Discussion and outlook

In this work, we have quantitatively evaluated, for the first time, the environmental noise isolation provided by the thin neon layer for eNe qubits, demonstrating a number of distinct advantages compared to semiconductor host materials for single electron qubits. Additionally, eNe qubits exhibit thermally resilient coherence, making them promising for high-temperature operation. These systematic coherence and noise characterization highlight the following directions for future research.

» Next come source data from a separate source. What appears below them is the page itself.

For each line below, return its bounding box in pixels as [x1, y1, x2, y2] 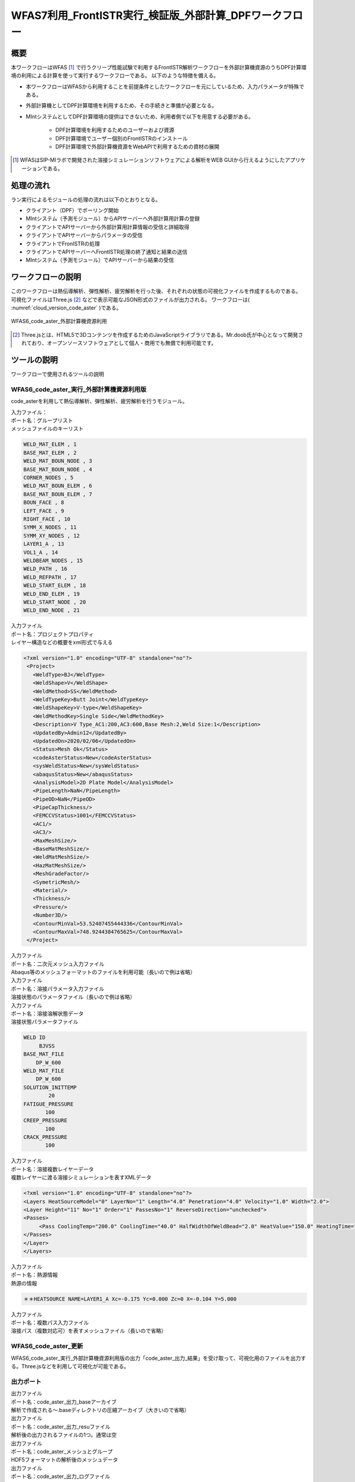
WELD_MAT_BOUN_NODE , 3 [23, 458, 93, 465]
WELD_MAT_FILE [23, 1067, 64, 1074]
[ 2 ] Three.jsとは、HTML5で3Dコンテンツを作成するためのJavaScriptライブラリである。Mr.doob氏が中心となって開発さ [12, 331, 304, 338]
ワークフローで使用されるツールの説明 [11, 370, 104, 378]
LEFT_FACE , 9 [23, 507, 64, 514]
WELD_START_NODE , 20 [23, 599, 86, 605]
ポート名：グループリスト [11, 417, 73, 424]
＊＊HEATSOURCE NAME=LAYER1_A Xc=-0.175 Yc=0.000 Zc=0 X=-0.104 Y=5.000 [23, 1295, 237, 1302]
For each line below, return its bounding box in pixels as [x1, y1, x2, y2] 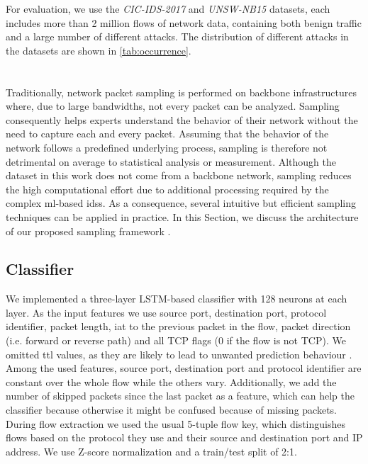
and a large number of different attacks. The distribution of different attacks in [6, 29, 349, 44]
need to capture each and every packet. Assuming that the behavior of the [6, 126, 329, 141]
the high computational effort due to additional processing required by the [6, 181, 329, 196]
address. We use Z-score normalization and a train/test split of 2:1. [6, 443, 297, 458]
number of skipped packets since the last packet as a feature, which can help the [6, 388, 355, 403]
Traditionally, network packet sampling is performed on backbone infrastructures [6, 84, 357, 99]
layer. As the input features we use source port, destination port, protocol [6, 305, 327, 319]
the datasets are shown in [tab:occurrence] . [6, 43, 191, 57]
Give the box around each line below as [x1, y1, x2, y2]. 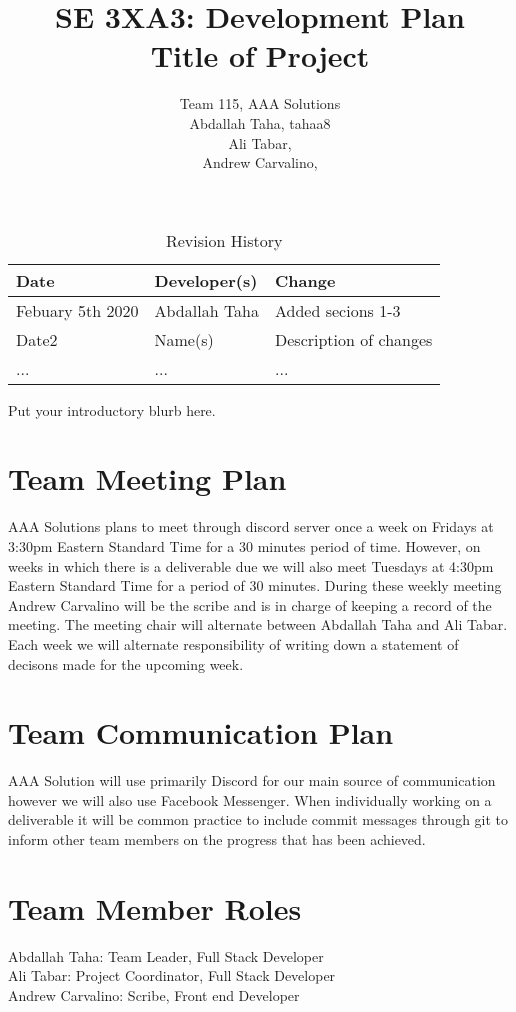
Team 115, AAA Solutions [179, 93, 341, 114]
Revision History [165, 228, 283, 252]
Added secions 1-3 [275, 298, 401, 322]
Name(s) [154, 327, 214, 351]
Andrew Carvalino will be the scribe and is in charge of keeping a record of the [8, 594, 492, 615]
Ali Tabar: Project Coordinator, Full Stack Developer [8, 965, 336, 986]
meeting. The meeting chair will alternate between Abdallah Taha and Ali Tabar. [8, 614, 508, 635]
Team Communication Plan [8, 712, 394, 753]
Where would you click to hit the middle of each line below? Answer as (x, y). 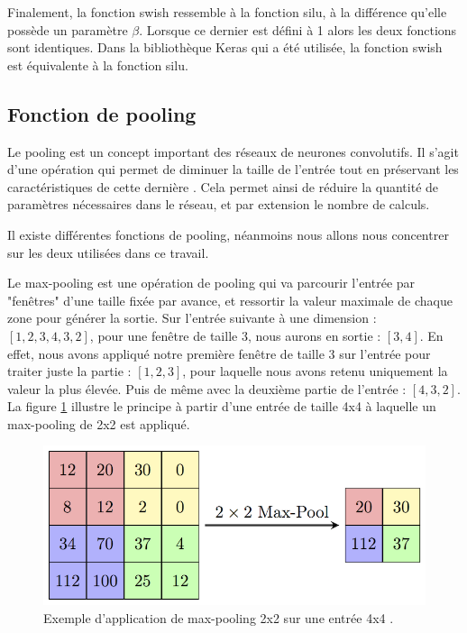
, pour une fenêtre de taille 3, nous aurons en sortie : (235, 335)
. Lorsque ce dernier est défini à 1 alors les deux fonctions (298, 29)
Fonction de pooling (102, 113)
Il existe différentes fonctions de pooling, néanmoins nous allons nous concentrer (228, 234)
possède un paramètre (68, 29)
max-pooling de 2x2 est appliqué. (99, 423)
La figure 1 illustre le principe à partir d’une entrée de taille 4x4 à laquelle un (222, 406)
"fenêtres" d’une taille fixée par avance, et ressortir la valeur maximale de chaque (230, 300)
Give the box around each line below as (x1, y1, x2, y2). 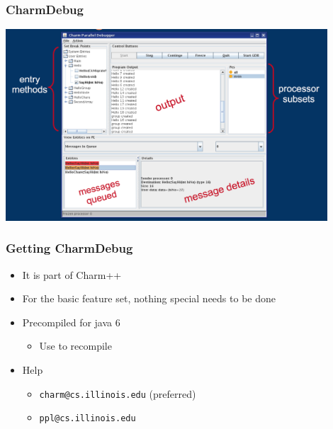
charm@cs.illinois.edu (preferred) (39, 386, 196, 401)
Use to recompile (39, 338, 112, 353)
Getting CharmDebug (6, 239, 133, 257)
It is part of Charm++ (22, 267, 122, 282)
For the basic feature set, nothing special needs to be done (22, 291, 276, 306)
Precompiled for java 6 (22, 314, 120, 329)
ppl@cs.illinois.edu (39, 413, 136, 424)
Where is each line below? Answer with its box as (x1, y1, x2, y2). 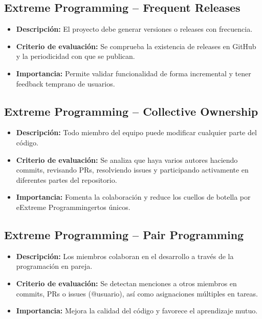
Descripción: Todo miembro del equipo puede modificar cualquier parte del (16, 127, 257, 138)
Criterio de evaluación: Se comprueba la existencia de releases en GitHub (16, 40, 256, 51)
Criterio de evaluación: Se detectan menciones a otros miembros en (16, 278, 237, 288)
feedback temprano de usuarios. (16, 78, 115, 89)
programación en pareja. (16, 261, 93, 271)
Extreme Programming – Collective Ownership (4, 103, 258, 119)
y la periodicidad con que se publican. (16, 51, 135, 61)
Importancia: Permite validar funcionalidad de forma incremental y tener (16, 68, 251, 78)
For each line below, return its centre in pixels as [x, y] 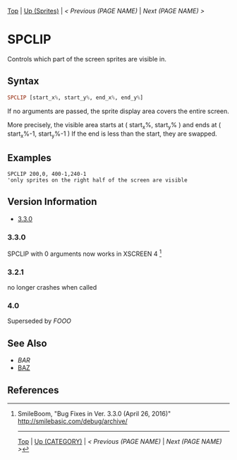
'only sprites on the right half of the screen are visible [98, 180]
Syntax [23, 81]
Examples [29, 158]
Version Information [52, 202]
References [33, 390]
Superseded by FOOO [39, 321]
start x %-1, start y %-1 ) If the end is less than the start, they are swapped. [112, 135]
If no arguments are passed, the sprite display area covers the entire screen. [118, 111]
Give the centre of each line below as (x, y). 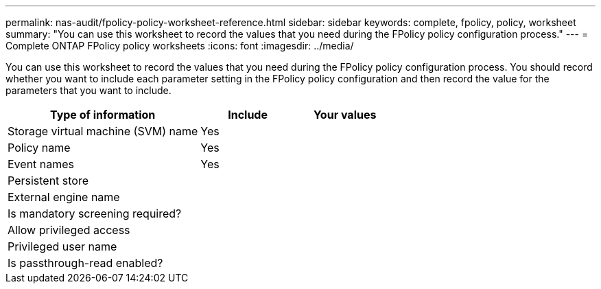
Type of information (103, 115)
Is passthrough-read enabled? (85, 263)
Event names (41, 164)
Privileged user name (62, 246)
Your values (345, 115)
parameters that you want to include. (89, 90)
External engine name (64, 197)
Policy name (39, 148)
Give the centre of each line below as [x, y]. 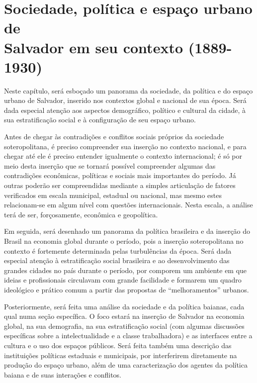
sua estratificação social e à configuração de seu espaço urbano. [100, 120]
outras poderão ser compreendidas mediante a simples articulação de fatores [120, 185]
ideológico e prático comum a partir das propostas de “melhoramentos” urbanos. [127, 289]
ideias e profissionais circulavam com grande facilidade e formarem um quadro [123, 280]
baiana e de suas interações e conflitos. [63, 374]
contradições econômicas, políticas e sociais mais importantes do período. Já [120, 175]
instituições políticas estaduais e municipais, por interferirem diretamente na [121, 355]
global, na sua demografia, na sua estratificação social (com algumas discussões [124, 326]
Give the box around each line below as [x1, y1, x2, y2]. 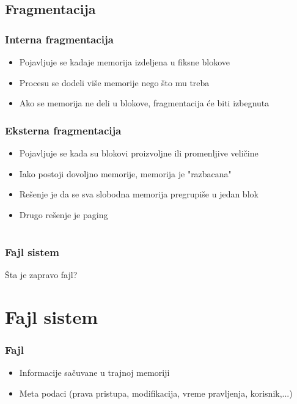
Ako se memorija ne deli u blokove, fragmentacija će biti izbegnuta [19, 97, 269, 109]
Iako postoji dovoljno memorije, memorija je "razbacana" [19, 167, 232, 180]
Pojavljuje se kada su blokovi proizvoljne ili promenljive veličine [19, 147, 258, 159]
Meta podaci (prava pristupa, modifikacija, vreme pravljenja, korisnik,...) [19, 386, 293, 399]
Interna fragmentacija [5, 31, 114, 46]
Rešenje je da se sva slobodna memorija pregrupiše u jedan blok [19, 188, 258, 200]
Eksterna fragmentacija [5, 122, 122, 138]
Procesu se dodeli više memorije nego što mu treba [19, 76, 210, 89]
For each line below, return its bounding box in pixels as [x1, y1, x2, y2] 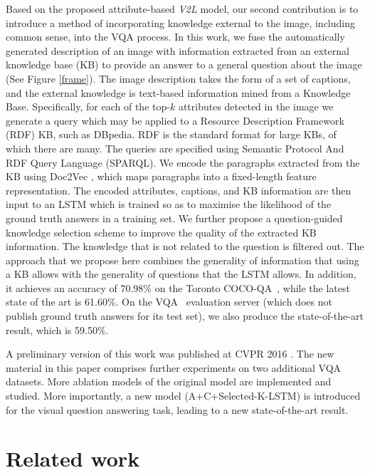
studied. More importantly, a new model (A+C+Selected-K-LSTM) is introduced [6, 388, 361, 403]
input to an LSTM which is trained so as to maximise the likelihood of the [6, 197, 332, 212]
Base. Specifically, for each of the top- [6, 99, 170, 114]
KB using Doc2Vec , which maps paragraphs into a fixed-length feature [6, 169, 317, 184]
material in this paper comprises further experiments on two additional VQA [6, 360, 342, 375]
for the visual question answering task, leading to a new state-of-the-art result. [6, 402, 349, 417]
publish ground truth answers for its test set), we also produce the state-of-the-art [6, 308, 364, 323]
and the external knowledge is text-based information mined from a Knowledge [6, 85, 351, 100]
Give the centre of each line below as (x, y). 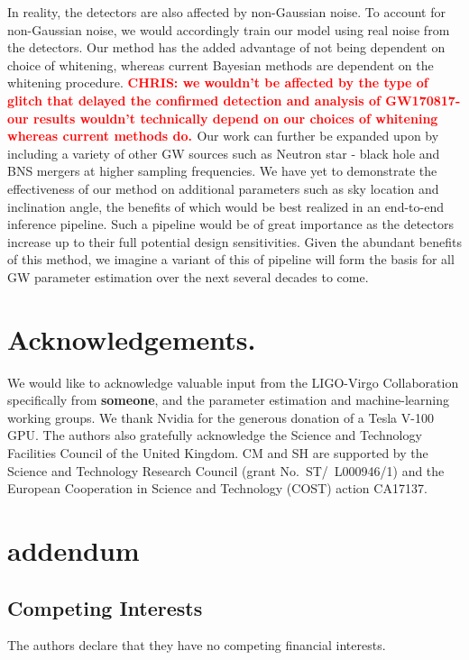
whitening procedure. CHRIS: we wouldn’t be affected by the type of (218, 82)
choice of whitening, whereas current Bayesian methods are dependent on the (221, 64)
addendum (74, 550)
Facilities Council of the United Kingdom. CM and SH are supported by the (218, 453)
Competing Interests (105, 607)
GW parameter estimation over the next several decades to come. (188, 276)
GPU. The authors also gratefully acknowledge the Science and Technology (215, 435)
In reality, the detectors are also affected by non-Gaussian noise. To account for (226, 12)
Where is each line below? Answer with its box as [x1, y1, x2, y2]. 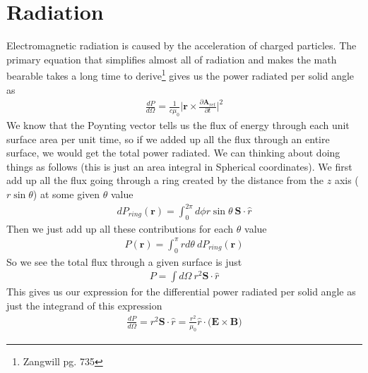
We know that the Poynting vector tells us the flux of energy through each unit [6, 117, 350, 132]
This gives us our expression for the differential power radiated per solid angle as [6, 284, 356, 299]
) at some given [32, 186, 100, 201]
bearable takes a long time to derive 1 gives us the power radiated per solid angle [6, 66, 355, 82]
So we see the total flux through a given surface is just [6, 254, 242, 269]
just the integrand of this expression [6, 298, 162, 313]
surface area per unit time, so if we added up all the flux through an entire [6, 131, 330, 146]
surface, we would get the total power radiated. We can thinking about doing [6, 145, 340, 160]
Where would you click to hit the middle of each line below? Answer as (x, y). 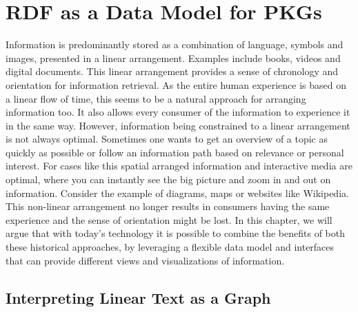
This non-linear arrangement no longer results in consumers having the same (168, 206)
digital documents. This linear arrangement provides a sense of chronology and (172, 71)
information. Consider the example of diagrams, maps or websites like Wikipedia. (177, 193)
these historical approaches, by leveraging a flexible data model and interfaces (170, 247)
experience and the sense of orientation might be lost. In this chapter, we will (169, 219)
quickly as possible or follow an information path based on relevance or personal (175, 152)
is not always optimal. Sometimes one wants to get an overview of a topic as (167, 139)
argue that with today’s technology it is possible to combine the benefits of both (175, 233)
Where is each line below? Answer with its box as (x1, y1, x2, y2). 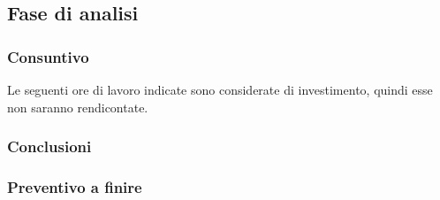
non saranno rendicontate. (7, 97, 148, 116)
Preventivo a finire (7, 175, 142, 197)
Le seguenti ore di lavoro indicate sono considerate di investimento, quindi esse (7, 81, 433, 98)
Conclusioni (7, 135, 92, 158)
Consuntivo (7, 45, 89, 67)
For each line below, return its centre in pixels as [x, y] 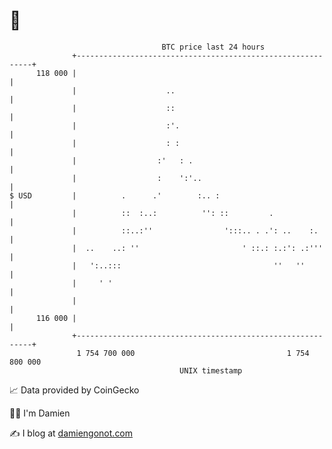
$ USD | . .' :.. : [115, 195]
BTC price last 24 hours [213, 47]
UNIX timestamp [211, 370]
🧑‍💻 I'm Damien [40, 413]
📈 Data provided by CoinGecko [74, 390]
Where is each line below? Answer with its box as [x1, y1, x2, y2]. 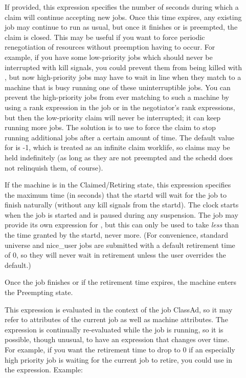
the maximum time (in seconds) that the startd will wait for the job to [5, 189, 227, 200]
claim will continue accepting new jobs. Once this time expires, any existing [5, 11, 242, 22]
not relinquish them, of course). [5, 162, 103, 173]
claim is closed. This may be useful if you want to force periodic [5, 31, 205, 42]
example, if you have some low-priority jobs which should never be [5, 51, 213, 62]
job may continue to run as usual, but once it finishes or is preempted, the [5, 22, 238, 32]
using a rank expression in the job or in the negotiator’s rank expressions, [5, 101, 235, 112]
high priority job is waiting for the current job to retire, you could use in [5, 354, 232, 365]
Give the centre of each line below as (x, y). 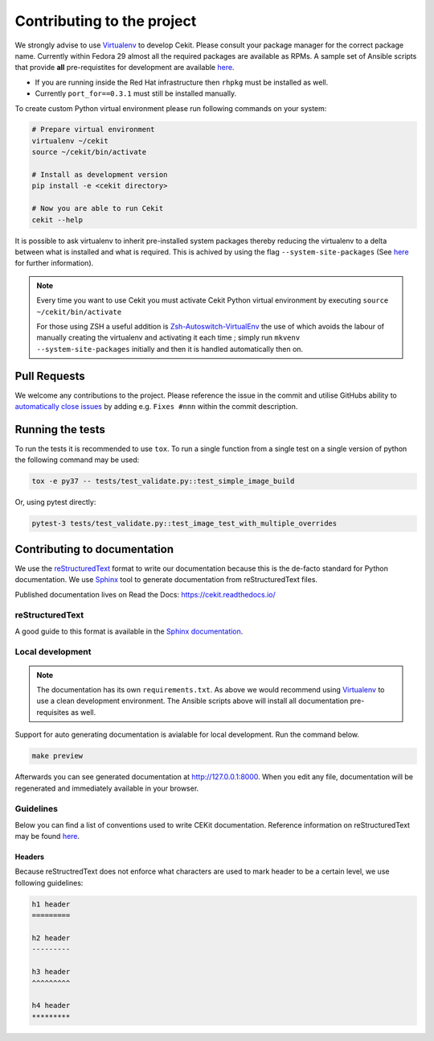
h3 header (51, 972)
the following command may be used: (77, 460)
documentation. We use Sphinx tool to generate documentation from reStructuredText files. (166, 580)
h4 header (51, 1006)
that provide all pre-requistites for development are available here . (125, 68)
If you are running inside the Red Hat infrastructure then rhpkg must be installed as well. (182, 82)
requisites (53, 712)
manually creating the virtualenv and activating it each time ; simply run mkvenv (168, 337)
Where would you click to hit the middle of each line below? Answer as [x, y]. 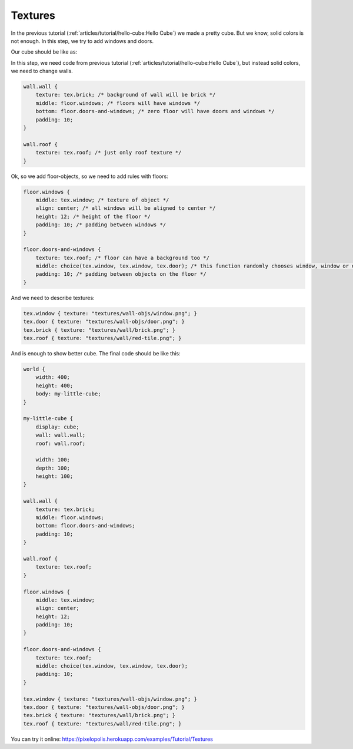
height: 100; [54, 476]
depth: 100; [53, 468]
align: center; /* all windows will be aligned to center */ [126, 208]
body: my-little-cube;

The inconsistent spectral properties of eNe qubits indicate that the local neon profile is crucial in electron-trapping mechanisms. Variations in the neon surface profile, caused by liquid-phase solidification and substrate roughness, introduce randomness in the energy potential landscape that hosts the electron qubits. Additionally, the relative position of trapped electrons to nearby electrodes determines the frequency lever-arm and the qubit’s sensitivity to voltage fluctuations. To enhance consistency and control over individual qubit properties, refined neon growth methods, and gate-defined electron trapping mechanisms should be developed to mitigate the effects of neon surface randomness.

On the other hand, diverse noise behavior observed in eNe qubits reflects the complexity of the local charge environment. The inconsistent spectral noise distribution suggests locally non-uniform noise sources. Theoretical studies have shown the high sensitivity of qubit’s coherence to fluctuators’ density and distribution [51]. Excess electrons emitted by the tungsten filament could result in artificial charge fluctuators with high mobility on the neon surface. This charge rearrangement can further contribute to the low-frequency qubit drift and occasional electron escape events [52]. Strategies include developing electron loading procedures [29] and protection gates to separate trapped qubits from adjacent charge reservoirs [25] could be implemented to improve the qubit’s stability.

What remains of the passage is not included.